Move everything from sub-folder one level up
This goes very well together with the above command. After extraction, sometimes you need to make the contents of the extracted folder the root of the repository, shifting everything one level up in the path:
git-filter-repo --path-rename path_to_the_folder/:
Note the colon character :
at the end. The repository now no longer
contains ./path_to_the_folder/
and instead you will look at contents on
that folder directly.
Replace email address in commits
This is a little bit different from the above commands, but sometimes you
made commits with a wrong email address. This can be fixed by creating a
file named .mailmap
in the desired repository with the following
contents:
<new@email> <curent@email>
Note that angle brackets <
and >
around both email addresses are
mandatory, otherwise the following error happens:
Unparseable mailmap file: line #1 is bad: ...

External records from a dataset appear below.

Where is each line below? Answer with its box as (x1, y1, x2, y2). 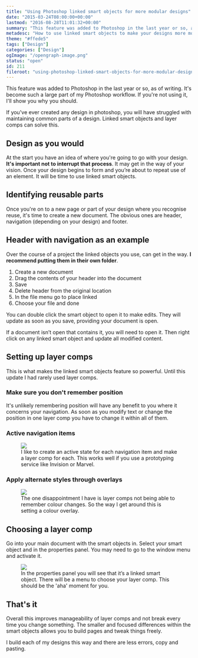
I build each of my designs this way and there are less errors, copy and (6, 639, 179, 646)
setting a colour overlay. (21, 507, 80, 514)
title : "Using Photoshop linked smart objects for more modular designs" (6, 8, 192, 15)
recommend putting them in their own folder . (6, 257, 118, 264)
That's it (6, 599, 38, 609)
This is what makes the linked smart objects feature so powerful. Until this (6, 367, 186, 374)
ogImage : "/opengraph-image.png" (6, 52, 88, 58)
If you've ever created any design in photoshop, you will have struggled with (6, 109, 192, 116)
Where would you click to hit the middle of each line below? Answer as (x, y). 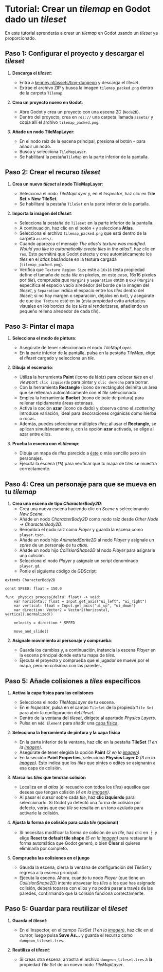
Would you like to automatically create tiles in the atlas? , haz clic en (87, 249)
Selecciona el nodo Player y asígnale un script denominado (79, 561)
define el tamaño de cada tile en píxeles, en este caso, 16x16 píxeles (88, 274)
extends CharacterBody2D (30, 580)
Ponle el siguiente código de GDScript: (58, 571)
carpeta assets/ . (36, 238)
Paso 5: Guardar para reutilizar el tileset (66, 909)
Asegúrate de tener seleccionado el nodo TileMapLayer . (76, 348)

With the properly formatted .mailmap
file in place, issue the rewrite
command:
git-filter-repo --use-mailmap
Even though changing email address in commits seems like an innocent change, it too changes commit SHA hashes, as they are computed with the authors email address in mind.

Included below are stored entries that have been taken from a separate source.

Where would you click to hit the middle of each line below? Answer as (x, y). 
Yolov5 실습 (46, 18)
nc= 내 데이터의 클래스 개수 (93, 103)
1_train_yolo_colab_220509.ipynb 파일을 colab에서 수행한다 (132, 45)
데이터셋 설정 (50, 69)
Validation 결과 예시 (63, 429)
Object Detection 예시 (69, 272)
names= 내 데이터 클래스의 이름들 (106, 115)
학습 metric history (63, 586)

Replace author's name in commits
A variation of the above is to replace the author's name. I have not used
this personally, but I can think of a situation of using a nickname for
commits you just want to make public or the opposite scenario, where you
made commits with your true identity, but you want to show off just using a
nickname. All the steps are identical, with a tweak to the .mailmap
file:
Name Surname <current@email> <current@email>
And again, run the following:
git-filter-repo --use-mailmap
You can obviously also combine changing both the author and the email in the same step:
Name Surname <new@email> <current@email>
Note that the author's name will be only changed for the commits that match
current@email
so this is something to keep in mind!
Checking the changes
After you've done your changes, it is always safe to check if everything went right. One way of doing so is to use the git inspection GUI to inspect all branches:
gitk --all
If GUI is not available, this command could serve as a base for the endeavor:
git log --graph --all --format='%h %an <%ae>'
Tweak the above if needed.
Conclusion
The git-filter-repo
is a very versatile tool that can do many actions
with just one line. It is the official preferred way of rewriting git
history. Most of the time you find yourself using it for removing sensitive
information such as passwords, but most other actions needed for a
repository clean-up are possible, when you know the right syntax. Remember
to keep the backups, do not rewrite public repositories unless absolutely
necessary and keep your repositories clean. Enjoy!